The RBA has been front and centre this week, with the May meeting followed by a speech by Governor Lowe, then the release of the latest Statement on Monetary Policy (SoMP), points out Elliot Clarke, Research Analyst at Westpac.

Key Quotes

“Changes to the SoMP forecasts were subtle. Growth in 2018 and 2019 was held at 3.25%, while 2018 inflation was edged up to 2.00% (from 1.75%) following six months of 2% annualised core inflation. In contrast, the unemployment rate forecast for December 2018 was nudged up to 5.50% from 5.25%.”

“Broadly this implies that the RBA continue to expect growth to move above trend over the coming year and remain there. As a consequence, wages and inflation growth should accelerate – though on this point, Governor Lowe made clear in his speech that there has been very limited evidence of improvement to date. The edging higher of the unemployment rate forecast is simply a reflection of softer employment growth in February and March. They still believe the unemployment rate will move lower come 2019.”

“Westpac’s view remains more circumspect. We see growth holding a little below trend on average through 2018 and 2019 and, as a result, anticipate little progress on wages and inflation growth. Combined with the broad-based softening of the housing market, there is little to no justification for a rate hike in 2018 or 2019. In terms of the risks: to the upside the labour market will be key; to the downside the effect of macro-prudential regulation on credit growth and housing is crucial.”

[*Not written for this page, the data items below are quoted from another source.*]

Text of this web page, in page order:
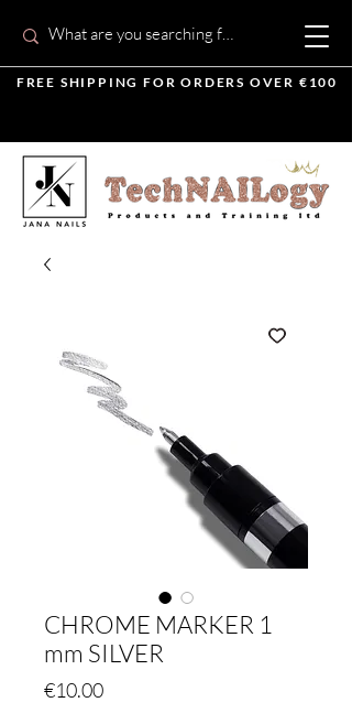
FREE SHIPPING FOR ORDERS OVER €100
CHROME MARKER 1
mm SILVER
€10.00Price
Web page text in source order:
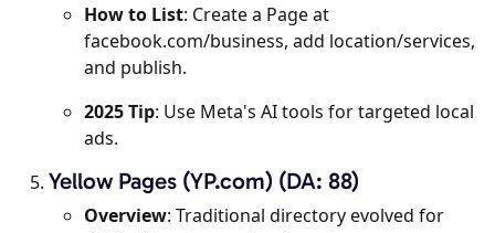
How to List: Create a Page at
facebook.com/business, add location/services,
and publish.
2025 Tip: Use Meta's AI tools for targeted local
ads.
Yellow Pages (YP.com) (DA: 88)
Overview: Traditional directory evolved for
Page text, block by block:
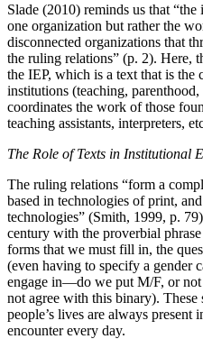
Slade (2010) reminds us that
one organization but rather the
disconnected organizations that
the ruling relations” (p. 2). Here,
the IEP, which is a text that is the
institutions (teaching,
coordinates the work of those
teaching assistants, interpreters,
The Role of Texts in Institutional
The ruling relations “form a
based in technologies of print,
technologies” (Smith, 1999, p.
century with the proverbial
forms that we must fill in, the
(even having to specify a gender
engage in—do we put M/F, or
not agree with this binary). These
people’s lives are always present
encounter every day.
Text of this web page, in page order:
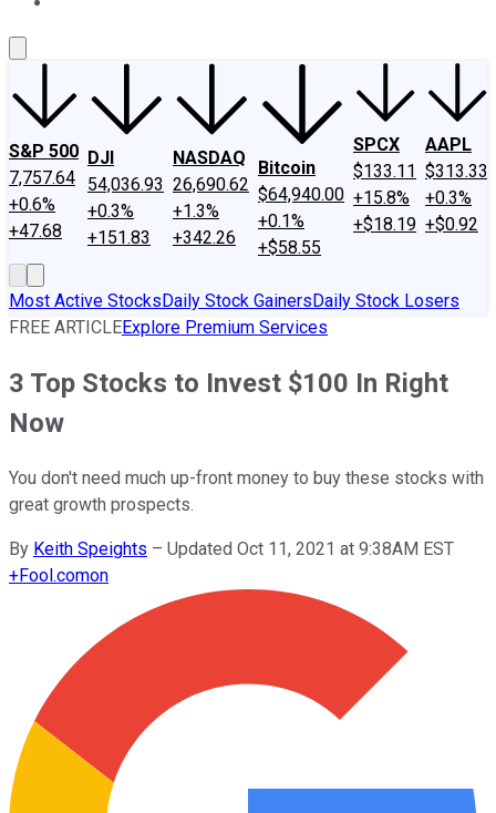
S&P 500
7,757.64
+0.6%
+47.68
DJI
54,036.93
+0.3%
+151.83
NASDAQ
26,690.62
+1.3%
+342.26
Bitcoin
$64,940.00
+0.1%
+$58.55
SPCX
$133.11
+15.8%
+$18.19
AAPL
$313.33
+0.3%
+$0.92
Most Active StocksDaily Stock GainersDaily Stock Losers
FREE ARTICLEExplore Premium Services
3 Top Stocks to Invest $100 In Right
Now
You don't need much up-front money to buy these stocks with
great growth prospects.
By Keith Speights – Updated Oct 11, 2021 at 9:38AM EST
+Fool.comon
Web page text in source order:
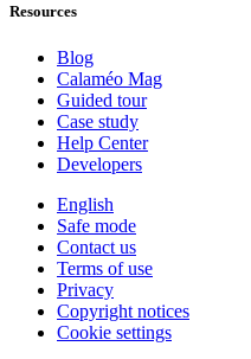
Resources
Blog
Calaméo Mag
Guided tour
Case study
Help Center
Developers
English
Safe mode
Contact us
Terms of use
Privacy
Copyright notices
Cookie settings
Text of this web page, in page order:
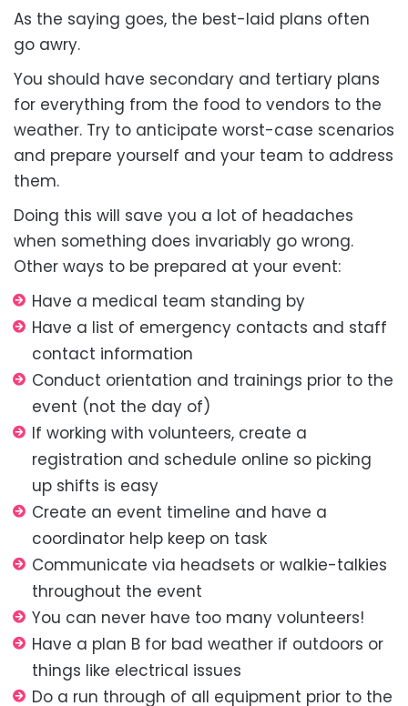
As the saying goes, the best-laid plans often
go awry.
You should have secondary and tertiary plans
for everything from the food to vendors to the
weather. Try to anticipate worst-case scenarios
and prepare yourself and your team to address
them.
Doing this will save you a lot of headaches
when something does invariably go wrong.
Other ways to be prepared at your event:
Have a medical team standing by
Have a list of emergency contacts and staff
contact information
Conduct orientation and trainings prior to the
event (not the day of)
If working with volunteers, create a
registration and schedule online so picking
up shifts is easy
Create an event timeline and have a
coordinator help keep on task
Communicate via headsets or walkie-talkies
throughout the event
You can never have too many volunteers!
Have a plan B for bad weather if outdoors or
things like electrical issues
Do a run through of all equipment prior to the
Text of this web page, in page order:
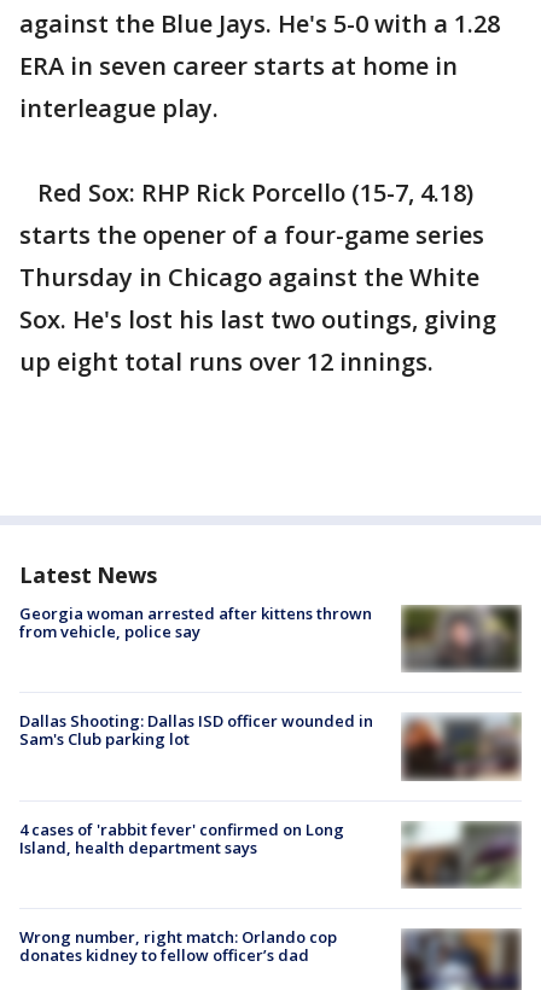
against the Blue Jays. He's 5-0 with a 1.28
ERA in seven career starts at home in
interleague play.
Red Sox: RHP Rick Porcello (15-7, 4.18)
starts the opener of a four-game series
Thursday in Chicago against the White
Sox. He's lost his last two outings, giving
up eight total runs over 12 innings.
Latest News
Georgia woman arrested after kittens thrown
from vehicle, police say
Dallas Shooting: Dallas ISD officer wounded in
Sam's Club parking lot
4 cases of 'rabbit fever' confirmed on Long
Island, health department says
Wrong number, right match: Orlando cop
donates kidney to fellow officer’s dad
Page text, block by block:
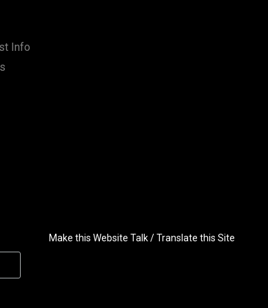
Info
Make this Website Talk / Translate this Site
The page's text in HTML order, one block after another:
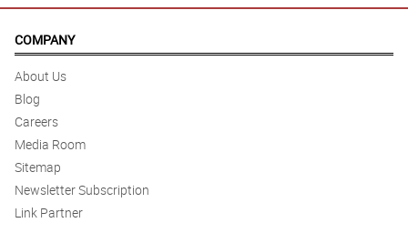
COMPANY
About Us
Blog
Careers
Media Room
Sitemap
Newsletter Subscription
Link Partner
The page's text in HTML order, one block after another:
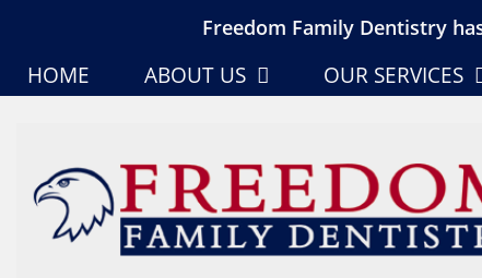
Freedom Family Dentistry
HOME ABOUT US OUR SERVICES
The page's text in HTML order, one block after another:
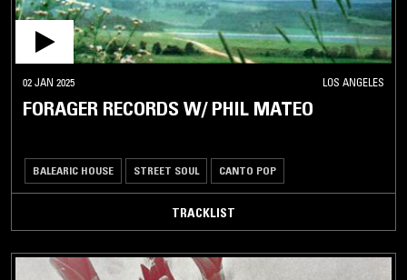
02 JAN 2025 LOS ANGELES
FORAGER RECORDS W/ PHIL MATEO
BALEARIC HOUSE STREET SOUL CANTO POP
TRACKLIST

‘Now as we end this week, for Australia, all eyes shift to next Tuesday’s Federal Budget. Often key initiatives are floated ahead of the event, but in this instance little information is available. We know that strength in commodity prices and employment growth have delivered a much-improved starting point for the Budget projections. For the most part, it seems that this windfall will be spent on personal tax cuts and the cancellation of the planned increase in the Medicare levy surcharge (previously announced to fund the NDIS). Additional spending on infrastructure; health; aged care; education and the environment is also expected.”